[Records drawn from a dataset]
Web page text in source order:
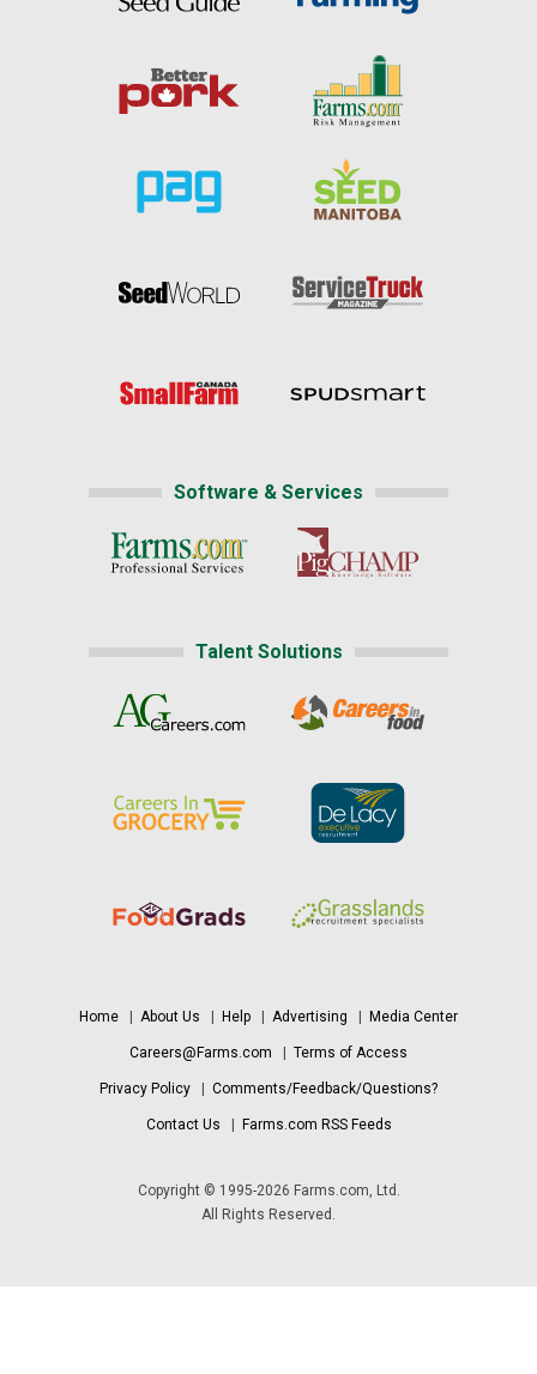
Software & Services
Talent Solutions
Home About Us Help Advertising Media Center
Careers@Farms.com Terms of Access
Privacy Policy Comments/Feedback/Questions?
Contact Us Farms.com RSS Feeds
Copyright © 1995-2026 Farms.com, Ltd.
All Rights Reserved.
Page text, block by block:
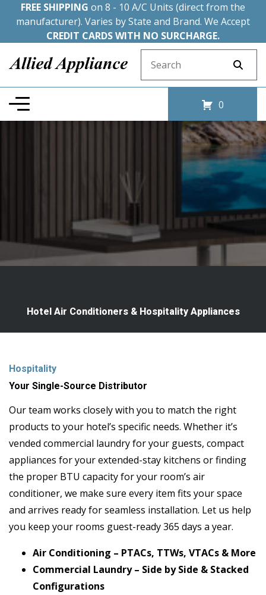
FREE SHIPPING on 8 - 10 A/C Units (direct from the
manufacturer). Varies by State and Brand. We Accept
CREDIT CARDS WITH NO SURCHARGE.
0
Hotel Air Conditioners & Hospitality Appliances
Hospitality
Your Single-Source Distributor
Our team works closely with you to match the right
products to your hotel’s specific needs. Whether it’s
vended commercial laundry for your guests, compact
appliances for your extended-stay kitchens or finding
the proper BTU capacity for your room’s air
conditioner, we make sure every item fits your space
and arrives ready for seamless installation. Let us help
you keep your rooms guest-ready 365 days a year.
Air Conditioning – PTACs, TTWs, VTACs & More
Commercial Laundry – Side by Side & Stacked
Configurations
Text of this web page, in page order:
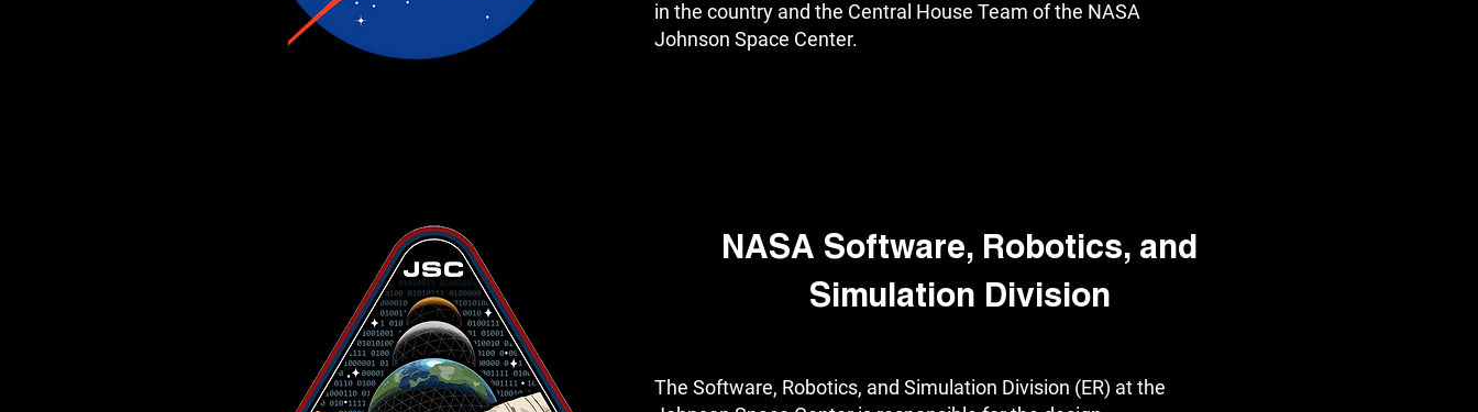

● **What the task asks**:
Verbatim output of every entry above is required, though pictures are to be left out.

● **Solution to the exercise**:
Web page text in source order:
Software & Services
Talent Solutions
Home About Us Help Advertising Media Center
Careers@Farms.com Terms of Access
Privacy Policy Comments/Feedback/Questions?
Contact Us Farms.com RSS Feeds
Copyright © 1995-2026 Farms.com, Ltd.
All Rights Reserved.
Page text, block by block:
FREE SHIPPING on 8 - 10 A/C Units (direct from the
manufacturer). Varies by State and Brand. We Accept
CREDIT CARDS WITH NO SURCHARGE.
0
Hotel Air Conditioners & Hospitality Appliances
Hospitality
Your Single-Source Distributor
Our team works closely with you to match the right
products to your hotel’s specific needs. Whether it’s
vended commercial laundry for your guests, compact
appliances for your extended-stay kitchens or finding
the proper BTU capacity for your room’s air
conditioner, we make sure every item fits your space
and arrives ready for seamless installation. Let us help
you keep your rooms guest-ready 365 days a year.
Air Conditioning – PTACs, TTWs, VTACs & More
Commercial Laundry – Side by Side & Stacked
Configurations
Text of this web page, in page order:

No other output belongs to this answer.